Cigarettes, Cancer and the Law

Posted inThe Daily Heller

This in from The New York Times: “A federal judge on Monday blocked a Food and Drug Administration requirement that tobacco companies put big new graphic warning labels on cigarette packages by next September.”

Throughout Europe, a continent known for its aggressive smoking habits, repulsive photographs of cancerous wounds and sores are on many cigarette packages. But in the United States, the birthplace of the Surgeon General’s “warning label,” the same methods are under legal scrutiny.

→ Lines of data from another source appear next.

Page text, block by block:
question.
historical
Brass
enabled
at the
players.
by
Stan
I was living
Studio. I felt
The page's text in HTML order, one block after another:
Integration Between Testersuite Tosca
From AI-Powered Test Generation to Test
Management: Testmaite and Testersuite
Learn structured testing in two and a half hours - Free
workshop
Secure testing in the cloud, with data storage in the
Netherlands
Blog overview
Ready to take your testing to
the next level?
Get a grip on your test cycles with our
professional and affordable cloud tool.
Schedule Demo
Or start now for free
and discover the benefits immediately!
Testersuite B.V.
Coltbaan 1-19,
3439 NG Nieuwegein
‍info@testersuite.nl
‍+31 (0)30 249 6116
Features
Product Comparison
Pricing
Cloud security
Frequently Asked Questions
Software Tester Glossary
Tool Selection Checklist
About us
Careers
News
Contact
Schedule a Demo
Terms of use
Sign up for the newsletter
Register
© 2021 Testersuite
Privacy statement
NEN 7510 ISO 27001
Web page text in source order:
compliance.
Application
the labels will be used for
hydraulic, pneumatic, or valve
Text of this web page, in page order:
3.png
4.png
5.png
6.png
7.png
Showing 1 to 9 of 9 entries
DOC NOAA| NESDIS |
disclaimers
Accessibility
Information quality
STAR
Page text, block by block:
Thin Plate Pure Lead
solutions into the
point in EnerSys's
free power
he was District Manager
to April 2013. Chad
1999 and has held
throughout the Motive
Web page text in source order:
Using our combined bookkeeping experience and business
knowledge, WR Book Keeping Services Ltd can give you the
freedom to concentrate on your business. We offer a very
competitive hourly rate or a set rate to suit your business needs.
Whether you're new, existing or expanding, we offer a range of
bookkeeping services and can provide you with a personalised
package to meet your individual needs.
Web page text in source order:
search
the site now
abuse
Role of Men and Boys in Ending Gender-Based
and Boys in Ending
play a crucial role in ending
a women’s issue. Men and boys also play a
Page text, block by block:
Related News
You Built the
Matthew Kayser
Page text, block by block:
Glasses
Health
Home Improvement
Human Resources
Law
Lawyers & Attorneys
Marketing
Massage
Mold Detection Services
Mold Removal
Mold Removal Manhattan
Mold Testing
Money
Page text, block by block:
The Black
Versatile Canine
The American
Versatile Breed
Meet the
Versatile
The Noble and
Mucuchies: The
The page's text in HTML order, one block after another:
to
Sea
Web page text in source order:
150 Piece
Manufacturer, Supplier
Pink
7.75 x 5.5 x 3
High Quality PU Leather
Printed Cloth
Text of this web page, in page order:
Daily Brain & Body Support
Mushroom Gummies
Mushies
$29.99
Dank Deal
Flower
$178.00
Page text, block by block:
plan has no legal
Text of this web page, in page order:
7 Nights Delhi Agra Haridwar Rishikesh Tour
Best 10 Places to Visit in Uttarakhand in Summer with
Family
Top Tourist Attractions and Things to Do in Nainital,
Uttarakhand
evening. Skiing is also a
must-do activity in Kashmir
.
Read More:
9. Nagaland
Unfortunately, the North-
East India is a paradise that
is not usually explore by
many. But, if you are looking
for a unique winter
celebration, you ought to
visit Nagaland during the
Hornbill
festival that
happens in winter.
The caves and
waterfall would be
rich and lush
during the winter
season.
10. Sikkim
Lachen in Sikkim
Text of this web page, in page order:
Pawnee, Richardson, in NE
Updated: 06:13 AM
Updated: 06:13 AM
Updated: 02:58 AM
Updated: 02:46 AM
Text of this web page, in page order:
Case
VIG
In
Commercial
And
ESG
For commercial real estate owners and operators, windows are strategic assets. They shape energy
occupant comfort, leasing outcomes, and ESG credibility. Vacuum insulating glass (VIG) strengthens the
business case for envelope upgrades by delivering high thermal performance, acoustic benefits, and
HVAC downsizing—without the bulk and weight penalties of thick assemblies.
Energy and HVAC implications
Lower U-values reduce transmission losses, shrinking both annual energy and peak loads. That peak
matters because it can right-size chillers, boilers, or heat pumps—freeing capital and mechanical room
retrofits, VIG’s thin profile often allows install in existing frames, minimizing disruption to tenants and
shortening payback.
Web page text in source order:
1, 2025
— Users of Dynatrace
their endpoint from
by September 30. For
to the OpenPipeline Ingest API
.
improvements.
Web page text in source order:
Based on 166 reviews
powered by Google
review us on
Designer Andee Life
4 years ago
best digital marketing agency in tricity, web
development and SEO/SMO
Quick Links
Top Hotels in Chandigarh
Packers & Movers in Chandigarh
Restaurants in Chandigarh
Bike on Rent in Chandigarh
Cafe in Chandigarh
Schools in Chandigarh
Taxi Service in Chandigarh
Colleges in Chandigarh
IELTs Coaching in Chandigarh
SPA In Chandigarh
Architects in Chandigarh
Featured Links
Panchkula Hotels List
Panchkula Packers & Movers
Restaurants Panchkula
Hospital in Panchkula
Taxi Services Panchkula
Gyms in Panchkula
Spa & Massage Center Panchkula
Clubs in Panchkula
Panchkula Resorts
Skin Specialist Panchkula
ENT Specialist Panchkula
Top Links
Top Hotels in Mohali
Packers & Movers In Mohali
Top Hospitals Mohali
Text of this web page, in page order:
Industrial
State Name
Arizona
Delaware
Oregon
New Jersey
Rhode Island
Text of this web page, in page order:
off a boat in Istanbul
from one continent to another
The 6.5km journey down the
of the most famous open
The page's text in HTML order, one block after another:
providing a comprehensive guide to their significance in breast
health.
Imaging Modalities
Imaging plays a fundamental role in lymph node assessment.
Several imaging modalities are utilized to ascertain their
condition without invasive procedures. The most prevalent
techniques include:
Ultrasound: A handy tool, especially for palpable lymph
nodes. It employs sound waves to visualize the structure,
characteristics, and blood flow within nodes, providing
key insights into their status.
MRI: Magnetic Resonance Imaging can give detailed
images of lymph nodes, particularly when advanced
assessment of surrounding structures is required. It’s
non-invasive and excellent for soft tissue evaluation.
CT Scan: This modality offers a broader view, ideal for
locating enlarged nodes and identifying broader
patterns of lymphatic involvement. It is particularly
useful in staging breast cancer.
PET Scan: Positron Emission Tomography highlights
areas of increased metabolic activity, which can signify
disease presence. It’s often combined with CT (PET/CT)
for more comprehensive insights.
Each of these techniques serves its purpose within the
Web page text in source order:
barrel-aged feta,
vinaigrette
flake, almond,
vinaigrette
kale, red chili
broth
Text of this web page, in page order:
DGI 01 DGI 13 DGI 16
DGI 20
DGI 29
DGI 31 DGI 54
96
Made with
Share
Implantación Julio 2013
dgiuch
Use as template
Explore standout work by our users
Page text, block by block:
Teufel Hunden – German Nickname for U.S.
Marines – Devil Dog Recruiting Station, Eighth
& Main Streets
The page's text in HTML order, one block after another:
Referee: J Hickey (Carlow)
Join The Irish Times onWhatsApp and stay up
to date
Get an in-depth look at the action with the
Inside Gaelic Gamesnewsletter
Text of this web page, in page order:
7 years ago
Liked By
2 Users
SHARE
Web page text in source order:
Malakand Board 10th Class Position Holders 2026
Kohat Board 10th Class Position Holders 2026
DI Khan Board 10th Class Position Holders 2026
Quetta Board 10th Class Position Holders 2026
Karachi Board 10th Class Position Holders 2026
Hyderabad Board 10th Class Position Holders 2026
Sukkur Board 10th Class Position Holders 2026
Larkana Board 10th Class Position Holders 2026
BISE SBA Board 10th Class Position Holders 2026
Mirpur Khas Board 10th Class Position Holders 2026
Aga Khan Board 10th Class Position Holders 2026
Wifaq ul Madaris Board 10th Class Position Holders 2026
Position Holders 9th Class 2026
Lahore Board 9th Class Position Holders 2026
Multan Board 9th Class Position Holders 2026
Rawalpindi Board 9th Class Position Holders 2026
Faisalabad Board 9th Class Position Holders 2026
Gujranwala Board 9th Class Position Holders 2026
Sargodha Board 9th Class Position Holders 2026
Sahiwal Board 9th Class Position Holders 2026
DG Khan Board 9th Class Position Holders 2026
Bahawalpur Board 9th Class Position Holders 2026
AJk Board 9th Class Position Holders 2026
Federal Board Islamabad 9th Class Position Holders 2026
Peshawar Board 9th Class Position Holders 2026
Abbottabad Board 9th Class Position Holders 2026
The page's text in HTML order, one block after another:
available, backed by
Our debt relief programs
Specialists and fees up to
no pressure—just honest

The judge ruled that the labels were not factual and required the companies to use cigarette packages as billboards for what he described as the government’s “obvious anti-smoking agenda!”The 29-page ruling was a setback for Congressional and F.D.A. efforts to bolster the warnings on tobacco packages. The agency has said they are the most significant change to health warnings in 25 years.

Calling the graphics fictional, the judge in the case made the following determination:

“It is abundantly clear from viewing these images that the emotional response they were crafted to induce is calculated to provoke the viewer to quit, or never to start, smoking: an objective wholly apart from disseminating purely factual and uncontroversial information,” Judge Leon wrote.

Are these images really violating the doctrine of free speech, like shouting fire in a crowded theater when there is no smoke nor fire (which is against the law)? Or are they legitimate labels warning against dangerously acknowledged consequences of real toxic smoke?